Dennard’s scaling theory^1,2 has acted as a guideline for the semiconductor industry to miniaturize the metal oxide semiconductor (MOS) technology in order to comply with the Moore’s law³. According to this theory, the power density remains constant over technology nodes if both the dimension and supply voltage (V_D) are scaled by the same factor (known as constant-field scaling). A V_D scaling also calls for an equal scaling of the threshold voltage (V_T) to preserve the ON-current (I_ON). Since the subthreshold slope (SS) of a MOSFET does not scale with feature size (rather degrades due to drain-induced-barrier-lowering (DIBL) effect) and limited to minimum value of 60 mV/decade, the OFF-current (I_OFF) increases exponentially with V_T reduction. It is worth noting that the limited value of SS arises from the thermionic emission of the carriers from the source to the channel in a conventional MOSFET. This OFF-state current leads to significant static power dissipation, which is very crucial for battery operated modern hand-held electronic gadgets (cell phone, tablet etc). As a result, the semiconductor industry has been forced to adopt the energy-inept constant-voltage scaling practice for a decade with a value close to 0.6 V.

Thus next generation transistor which can offer sub-60 mV/decade subthreshold slope is in high demand as it may restore the energy efficient constant-field scaling by enabling the supply voltage reduction below 0.6 V. In this view, some interesting devices like negative-capacitance FETs^4,5, imapact-ionization FETs^6,7,8 and tunnel FETs (TFET)^9,10,11,12 are being explored. Present work is focused on TFET, which is basically a gated p-i-n diode where the carriers are injected from the source to the channel by band-to-band tunneling (BTBT) mechanism¹³ and hence promises to offer very low I_OFF with steep subthreshold swing. However, poor SS and low ON-current have been observed in Silicon based TFETs¹⁴ due to large indirect energy band gap (1.12 eV), which imposes inefficient phonon assisted tunneling (PAT)¹⁵. Recent time has seen an extensive investigation of alternative materials for designing high performance TFET^{16,17,18,19,20,21}. Atomically thin layered materials, also known as 2D materials, have found great significance as TFET channel material due to their planar structure, excellent electrostatic integrity, mechanical flexibility and possibility of having direct band gap with low effective mass. Theoretical analysis has been conducted to estimate the performance of TFET based on different such 2D materials: Graphene nanoribbon^22,23,24, transition metal di-chalcogenides (MoS₂, WS₂, MoSe₂, WSe₂, MoTe₂ etc)^25,26, Phosphorene^27,28,29 etc. Such study has also been extended to hetero-bilayer^30,31,32 and hetero-junction devices²⁵. At the same time, experimental devices built upon such 2D materials^33,34,35 are also reported.

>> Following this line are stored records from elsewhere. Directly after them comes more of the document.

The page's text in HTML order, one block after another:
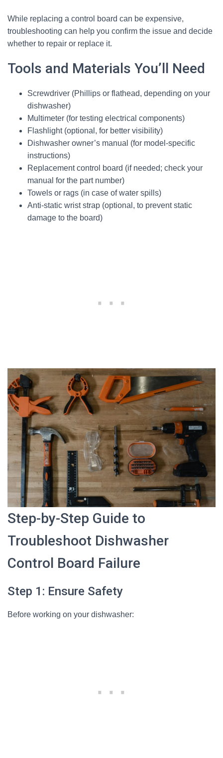
While replacing a control board can be expensive,
troubleshooting can help you confirm the issue and decide
whether to repair or replace it.
Tools and Materials You’ll Need
Screwdriver (Phillips or flathead, depending on your
dishwasher)
Multimeter (for testing electrical components)
Flashlight (optional, for better visibility)
Dishwasher owner’s manual (for model-specific
instructions)
Replacement control board (if needed; check your
manual for the part number)
Towels or rags (in case of water spills)
Anti-static wrist strap (optional, to prevent static
damage to the board)
Step-by-Step Guide to
Troubleshoot Dishwasher
Control Board Failure
Step 1: Ensure Safety
Before working on your dishwasher:
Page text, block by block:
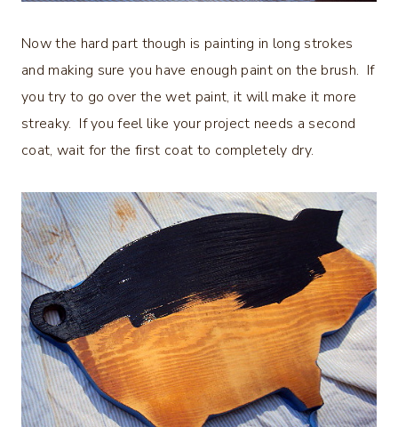
Now the hard part though is painting in long strokes
and making sure you have enough paint on the brush. If
you try to go over the wet paint, it will make it more
streaky. If you feel like your project needs a second
coat, wait for the first coat to completely dry.
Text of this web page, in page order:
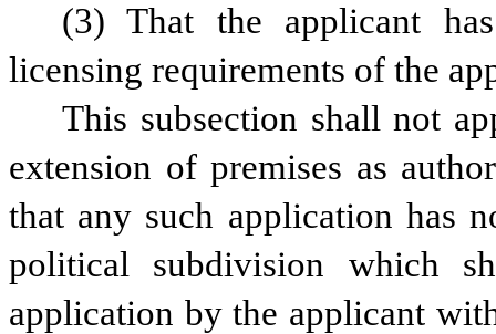
(3) That the applicant
licensing requirements of the
This subsection shall not
extension of premises as
that any such application has
political subdivision which
application by the applicant

Lately, a new group of 2D materials, namely group IV mono-chalcogenides (GeSe, GeS, SnSe, SnS etc.), has attracted much attention due to their structural similarities with Phosphorene. Among all of them only GeSe has been reported to have direct band gap and low effective mass^{36,37,38,39,40,41,42}. Moreover, there are reports of experimental fabrication of GeSe nanostructures and nanodevices^{43,44,45,46,47,48,49} and their excellent stability in air^50,51. GeSe is also available with commercial vendors⁵² for experimental research. However, to our best knowledge there is no study on the assessment of GeSe channel based TFET performance. It motivates us to assess the intrinsic performance limit of GeSe-TFET and compare with other 2D material based TFETs.

In this work, we first conduct density functional theory (DFT) calculation to extract effective mass, band gap and the complex band structure (CBS) of monolayer GeSe. Next we perform transport calculations on GeSe-TFET using self-consistent NEGF-Poisson simulation, the details of which are given in the Methods section. We estimate the figure of merit for static performance namely ON-curent (I_ON) and compare the values with other state of the art 2D materials based TFETs. This is followed by the assessment of dynamic figures of merit namely intrinsic switching delay (τ) and the power-delay product (PDP). Our study can be useful to assess the potential of GeSe-TFET at the early stage of technology development.

Results

In this section we first discuss about the atomic structure of monolayer GeSe that we use for DFT calculations. Then we present the calibration of E-K dispersion generated from our adopted two band k · p hamiltonian model with the DFT results. This is followed by transport calculations for a double gate TFET.

Figure 1 shows the top and side views of the relaxed atomic configuration of monolayer GeSe including the Brillouin zone. It inherits orthorhombic crystal structure from its bulk counterpart which is a van der Waals layered material. Moreover, monolayer GeSe looks quite similar to the puckered structure of Phosphorene with a slight distortion. It exhibits direct band gap along Γ-X and Γ-Y directions, with a lesser gap along Γ-X direction (See Supplementay Information). The lattice parameters used for electronic structure calculations as well as the values of energy band gap and effective masses obtained from DFT are listed in Table 1. All these values are in agreement with other reported results^40,41.

Figure 1

(a) Top view and (b) Side view of monolayer GeSe (c) High-symmetry points in the Brillouin zone.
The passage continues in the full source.